Exercise description »
All lines holding the word "digital" should be located in the records and copied.

Items from a data source:
---

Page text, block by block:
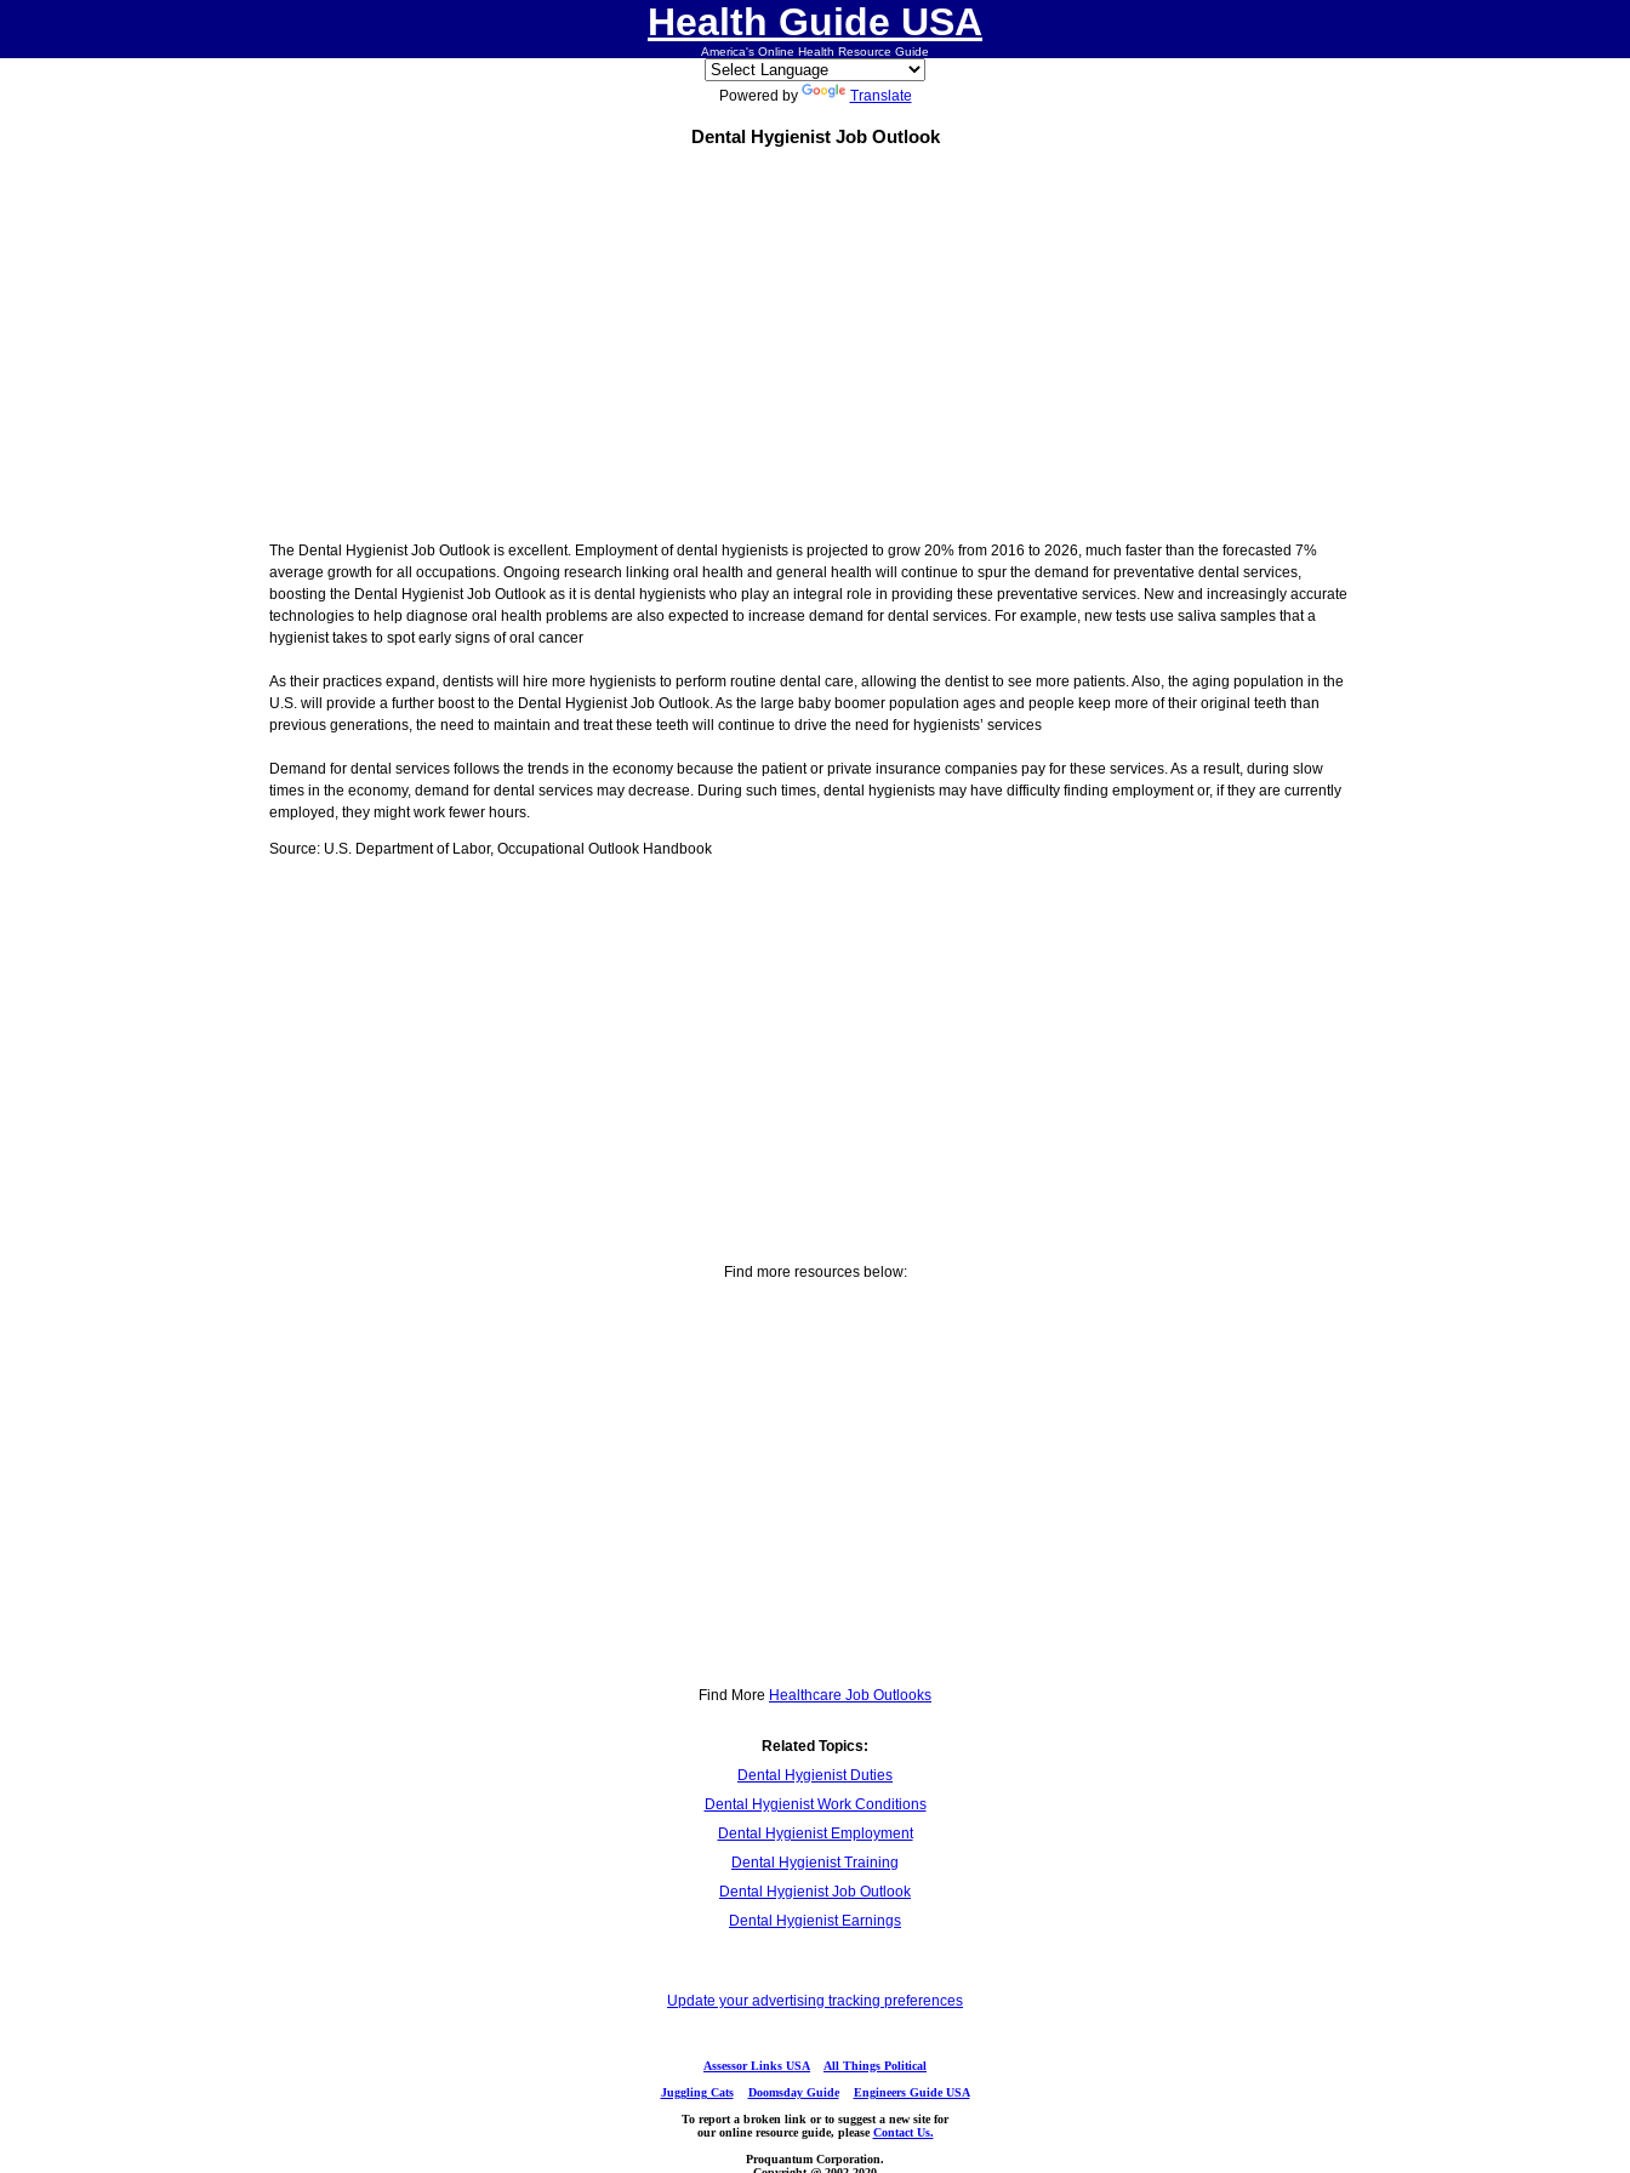
Health Guide USA
America's Online Health Resource Guide
Powered by Translate
Dental Hygienist Job Outlook
The Dental Hygienist Job Outlook is excellent. Employment of dental hygienists is projected to grow 20% from 2016 to 2026, much faster than the forecasted 7%
average growth for all occupations. Ongoing research linking oral health and general health will continue to spur the demand for preventative dental services,
boosting the Dental Hygienist Job Outlook as it is dental hygienists who play an integral role in providing these preventative services. New and increasingly accurate
technologies to help diagnose oral health problems are also expected to increase demand for dental services. For example, new tests use saliva samples that a
hygienist takes to spot early signs of oral cancer
As their practices expand, dentists will hire more hygienists to perform routine dental care, allowing the dentist to see more patients. Also, the aging population in the
U.S. will provide a further boost to the Dental Hygienist Job Outlook. As the large baby boomer population ages and people keep more of their original teeth than
previous generations, the need to maintain and treat these teeth will continue to drive the need for hygienists’ services
Demand for dental services follows the trends in the economy because the patient or private insurance companies pay for these services. As a result, during slow
times in the economy, demand for dental services may decrease. During such times, dental hygienists may have difficulty finding employment or, if they are currently
employed, they might work fewer hours.
Source: U.S. Department of Labor, Occupational Outlook Handbook
Find more resources below:
Find More Healthcare Job Outlooks
Related Topics:
Dental Hygienist Duties
Dental Hygienist Work Conditions
Dental Hygienist Employment
Dental Hygienist Training
Dental Hygienist Job Outlook
Dental Hygienist Earnings
Update your advertising tracking preferences
Assessor Links USA
All Things Political
Juggling Cats
Doomsday Guide
Engineers Guide USA
To report a broken link or to suggest a new site for
our online resource guide, pleaseContact Us.
Proquantum Corporation.
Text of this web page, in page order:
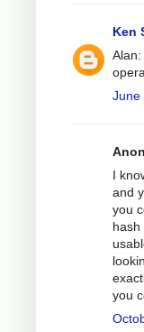
Ken
June
I
and
you
you
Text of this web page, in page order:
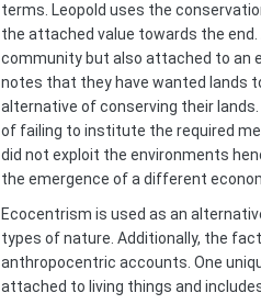
terms. Leopold uses the
the attached value towards the
community but also attached to an
notes that they have wanted lands
alternative of conserving their
of failing to institute the required
did not exploit the environments
the emergence of a different
Ecocentrism is used as an
types of nature. Additionally, the
anthropocentric accounts. One
attached to living things and
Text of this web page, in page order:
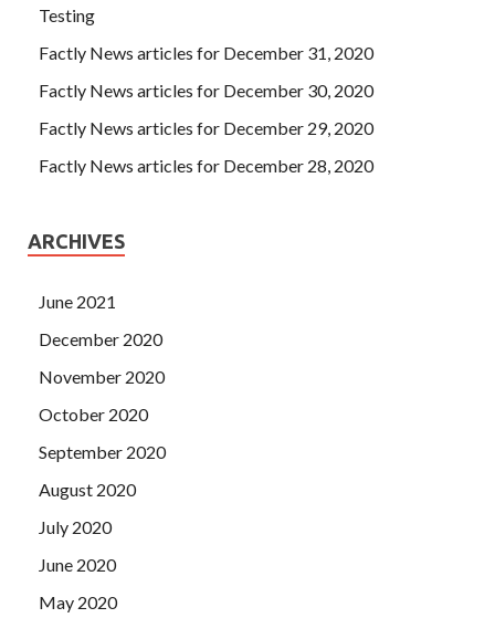
Testing
Factly News articles for December 31, 2020
Factly News articles for December 30, 2020
Factly News articles for December 29, 2020
Factly News articles for December 28, 2020
ARCHIVES
June 2021
December 2020
November 2020
October 2020
September 2020
August 2020
July 2020
June 2020
May 2020
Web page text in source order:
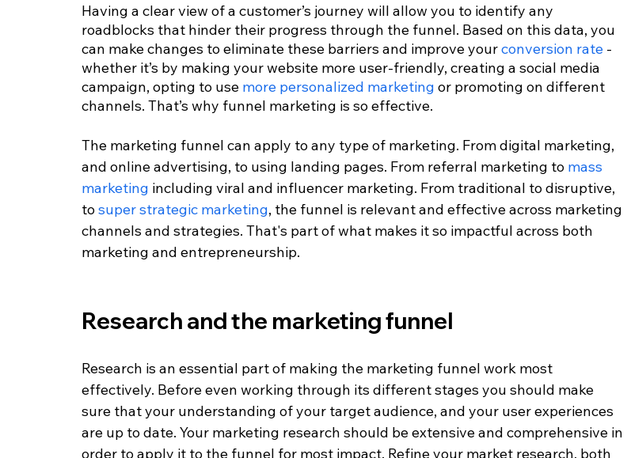
Having a clear view of a customer’s journey will allow you to identify any
roadblocks that hinder their progress through the funnel. Based on this data, you
can make changes to eliminate these barriers and improve your conversion rate -
whether it’s by making your website more user-friendly, creating a social media
campaign, opting to use more personalized marketing or promoting on different
channels. That’s why funnel marketing is so effective.
The marketing funnel can apply to any type of marketing. From digital marketing,
and online advertising, to using landing pages. From referral marketing to mass
marketing including viral and influencer marketing. From traditional to disruptive,
to super strategic marketing, the funnel is relevant and effective across marketing
channels and strategies. That's part of what makes it so impactful across both
marketing and entrepreneurship.
Research and the marketing funnel
Research is an essential part of making the marketing funnel work most
effectively. Before even working through its different stages you should make
sure that your understanding of your target audience, and your user experiences
are up to date. Your marketing research should be extensive and comprehensive in
order to apply it to the funnel for most impact. Refine your market research, both
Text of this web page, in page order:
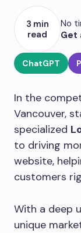
3 min
read
No
Get
ChatGPT
In the
Vancouver,
specialized
to driving
website,
customers
With a deep
unique
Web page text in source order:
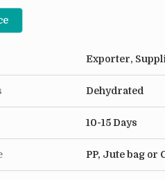
it perfect for hectic
Exporter,
Dehydrated
10-15 Days
PP, Jute bag or
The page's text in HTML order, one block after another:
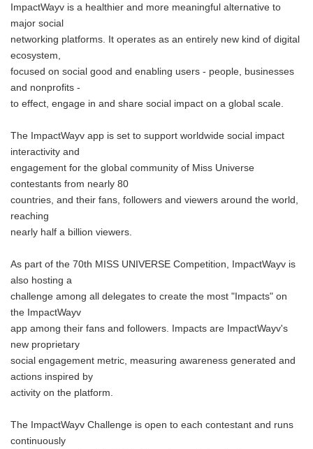
ImpactWayv is a healthier and more meaningful alternative to
major social
networking platforms. It operates as an entirely new kind of digital
ecosystem,
focused on social good and enabling users - people, businesses
and nonprofits -
to effect, engage in and share social impact on a global scale.
The ImpactWayv app is set to support worldwide social impact
interactivity and
engagement for the global community of Miss Universe
contestants from nearly 80
countries, and their fans, followers and viewers around the world,
reaching
nearly half a billion viewers.
As part of the 70th MISS UNIVERSE Competition, ImpactWayv is
also hosting a
challenge among all delegates to create the most "Impacts" on
the ImpactWayv
app among their fans and followers. Impacts are ImpactWayv's
new proprietary
social engagement metric, measuring awareness generated and
actions inspired by
activity on the platform.
The ImpactWayv Challenge is open to each contestant and runs
continuously
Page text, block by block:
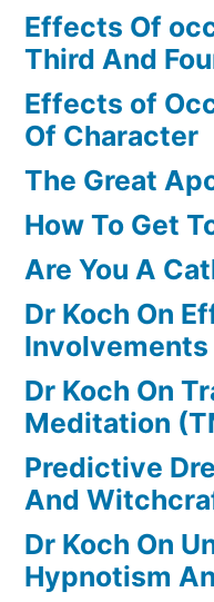
Effects Of
Third And
Effects of
Of Character
The Great
How To Get
Are You A
Dr Koch On
Involvements
Dr Koch On
Meditation
Predictive
And
Dr Koch On
Hypnotism
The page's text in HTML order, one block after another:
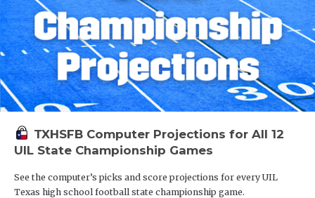
TXHSFB Computer Projections for All 12
UIL State Championship Games
See the computer’s picks and score projections for every UIL
Texas high school football state championship game.
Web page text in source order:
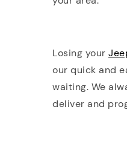
Losing your
our quick and
waiting. We
deliver and
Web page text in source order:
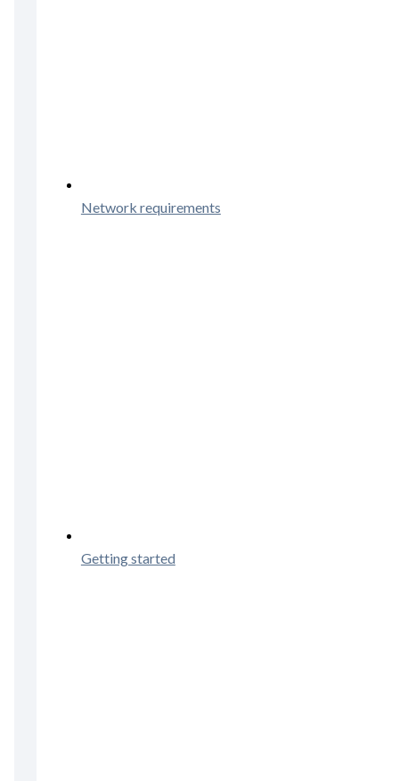
Network requirements
Getting started
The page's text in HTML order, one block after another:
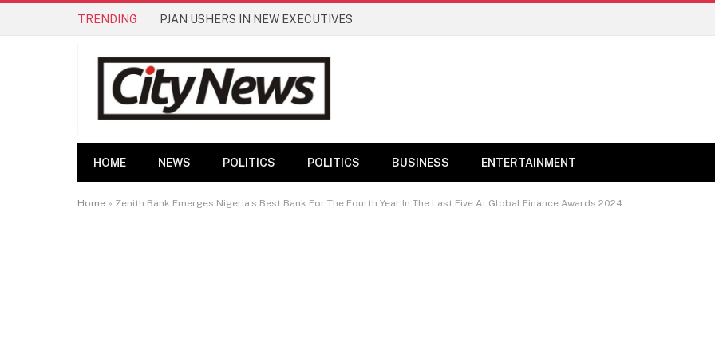
TRENDING PJAN USHERS IN NEW EXECUTIVES
HOME NEWS POLITICS POLITICS BUSINESS ENTERTAINMENT
Home » Zenith Bank Emerges Nigeria’s Best Bank For The Fourth Year In The Last Five At Global Finance Awards 2024
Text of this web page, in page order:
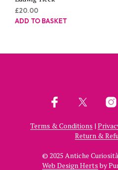
£20.00
ADD TO BASKET
Terms & Conditions |
Return &
© 2025 Antiche
Web Design Hertsby

---

Expected answer »
The marketing funnel can apply to any type of marketing. From digital marketing,
networking platforms. It operates as an entirely new kind of digital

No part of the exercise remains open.